Maintaining a healthy work-life balance is a challenge, even when you have a job you love and an understanding boss.
According to its most recent survey of employee feedback from about 60,000 company reviews, Glassdoor found that work-life balance has actually been creeping downward in recent years, as employees reported an average work-life balance satisfaction rating of 3.5 in 2009, 3.4 in 2012, and holding at 3.2 since 2013, based on a five-point scale with 1.0=very dissatisfied, 3.0=okay, 5.0=very satisfied.
“Many employees are now connected to their work 24/7 thanks to technology, often checking their email and putting in extra hours on nights, weekends, and even when they’re out on vacation in many cases,” observes Glassdoor’s career trend analyst Scott Dobroski. He points to these as some of the reasons why employees have reported less satisfaction with work-life balance in recent years.
Judging by the results of a survey from EY, a global assurance, tax, and advisory services organization, one reason is that the traditional 40-hour workweek is becoming obsolete. Sixty-four percent of U.S. workers report they’re working two to four hours more a week, and one-third (36%) are on the job an extra five hours or more.
U.S workers trying to balance their personal and professional lives are torn most often between working those additional hours and handling more responsibilities, and getting enough sleep in addition to finding time for self-care and spending time with family and friends.
The other part of the problem is that while flex-time policies proliferate—according to research and HR membership service Workplace Trends and CareerArc, nearly a third of companies (29%) spent over $40,000 implementing a flex-time program last year, and more than half say they’ll invest more in those initiatives this year—managers and employees have different takes on whether they’re working. For example, the survey found that the majority of workers (65%) say their manager expects them to be reachable outside the office. That squares with the 64% of employers who expect staff to be on call when they are officially off the clock.
Glassdoor analyzed those employee feedback reports over the past year and found the top 25 jobs where it is possible to have a greater work-life balance.

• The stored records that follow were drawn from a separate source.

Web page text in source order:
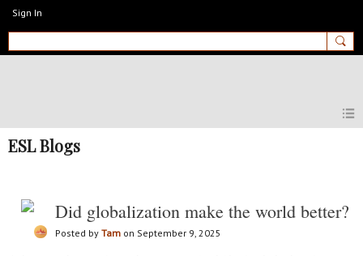
Sign In
MyEnglishClub
ESL Blogs
Did globalization make the world better?
Posted by Tam on September 9, 2025
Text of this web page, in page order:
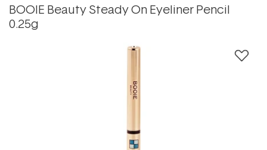
BOOIE Beauty Steady On Eyeliner Pencil
0.25g
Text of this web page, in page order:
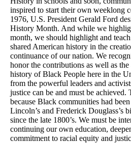
inspired to start their own weeklong
1976, U.S. President Gerald Ford
History Month. And while we
month, we should highlight and
shared American history in the
continuance of our nation. We
honor the contributions as well as
history of Black People here in the
from the powerful leaders and
justice can be and must be achieved.
because Black communities had
Lincoln’s and Frederick Douglass’s
since the late 1800’s. We must be
continuing our own education,
commitment to racial equity and
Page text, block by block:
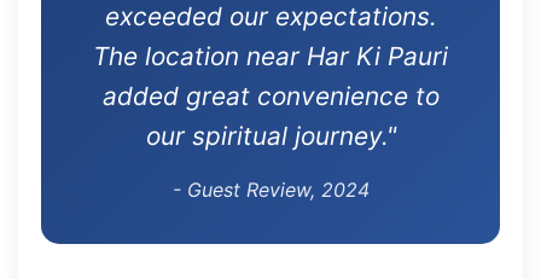
exceeded our expectations.
The location near Har Ki Pauri
added great convenience to
our spiritual journey."
- Guest Review, 2024
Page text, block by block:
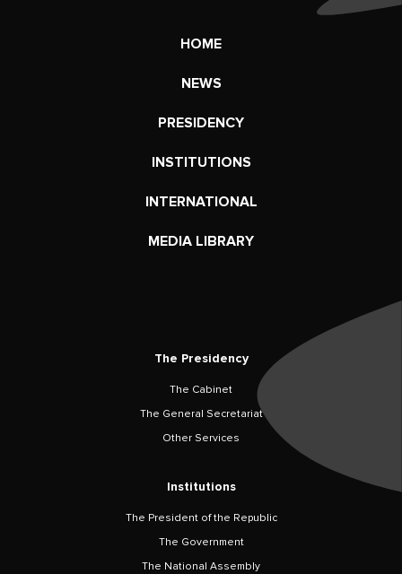
HOME
NEWS
PRESIDENCY
INSTITUTIONS
INTERNATIONAL
MEDIA LIBRARY
The Presidency
The Cabinet
The General Secretariat
Other Services
Institutions
The President of the Republic
The Government
The National Assembly
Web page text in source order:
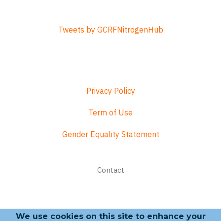
Tweets by GCRFNitrogenHub
Privacy Policy
Term of Use
Gender Equality Statement
Contact
We use cookies on this site to enhance your
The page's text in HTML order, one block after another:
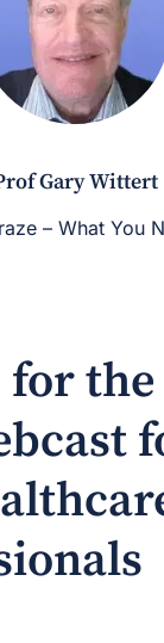
Gary Wittert
– What You
for
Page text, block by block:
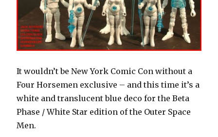
It wouldn’t be New York Comic Con without a
Four Horsemen exclusive – and this time it’s a
white and translucent blue deco for the Beta
Phase / White Star edition of the Outer Space
Men.
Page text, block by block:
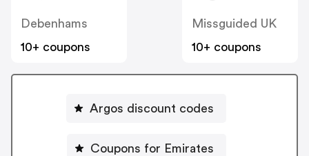
Debenhams
10+ coupons
Missguided UK
10+ coupons
Argos discount codes
Coupons for Emirates
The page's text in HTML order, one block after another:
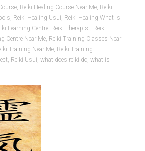
, Reiki Healing Course Near Me, Reiki
, Reiki Healing Usui, Reiki Healing What Is
Learning Centre, Reiki Therapist, Reiki
Centre Near Me, Reiki Training Classes Near
Training Near Me, Reiki Training
, Reiki Usui, what does reiki do, what is
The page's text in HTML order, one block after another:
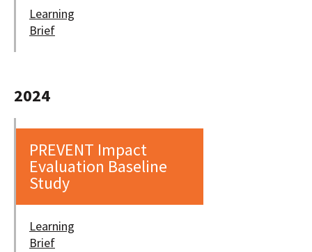
Learning
Brief
2024
PREVENT Impact
Evaluation Baseline
Study
Learning
Brief
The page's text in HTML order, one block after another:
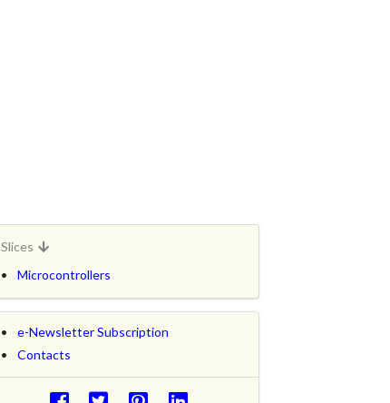
Slices
Microcontrollers
e-Newsletter Subscription
Contacts
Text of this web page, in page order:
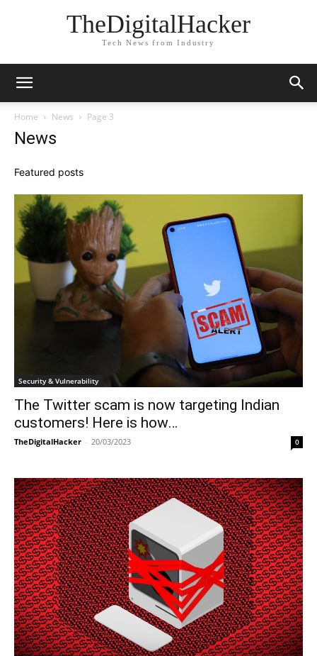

For a job title to be considered for Glassdoor’s report, it had to have at least 75 work-life balance ratings shared by U.S.-based employees over the past year from a minimum of 75 companies. Of the job titles that met this criteria, they also had to include “work-life balance” and/or related terms as a pro of the job in at least 15% of reviews. Finally, these jobs had to have at least 200 openings, which represent active job listings on Glassdoor as of October 1.
Data scientist tops the list of jobs where workers are reporting greater work-life balance. It’s interesting to see this in-demand position get high marks, because according to , somewhere between 140,000 and 190,000 data science openings in the U.S. will go unfilled by 2018.
Shashi Upadhyay, a data scientist and CEO of Lattice Engines, recently wrote a post for Fast Company about attracting and retaining talent in this competitive field. “Those [companies] that can’t offer the most competitive salaries will need to find other enticements to offer,” Upadhyay writes. Though flex-time isn’t one of the options he highlighted, Glassdoor’s research shows that such jobs are already factoring that in.
As for SEO manager, the job in second place is another in-demand position at virtually any company that has a web presence. Search engine optimization has been called a “modern art form” that uses creative approaches to content to get Google, Bing, Yahoo, and other search engines to bring a business’s site up in the first listings.
One SEO specialist at Geek Powered Studios reported on Glassdoor: “Great company culture, opportunity for growth, fun coworkers, work-hard, play-hard mentality. We often have company outings, video-game breaks, catered lunches.”
Talent acquisition specialists come in third place this year, with a four out of five rating for work-life balance. Although we’ve seen some recruiters have the unenviable task of sorting through thousands of resumes to find the best person for a particular job, others are able to leave work behind after office hours. One company currently searching for a talent acquisition specialist gets high marks for work-life balance: “The hours seem long on paper, but the days fly by. Minimal weekend work. After-hours work only during an emergency.”
For those seeking better balance between their personal and professional lives, Glassdoor’s Dobroski says it’s all about setting goals and expectations between managers and employees. “When employees have a very clear vision of what they need to do and what’s expected of them, they can better manage their work life with their personal life,” he says.
Inevitably, there are some jobs that may require more attention during and out of normal office hours. Dobroski advises that before accepting a job, job seekers should do their research to understand the hours that are expected in the role, where and how they can get their work done, and the overall nature of the job.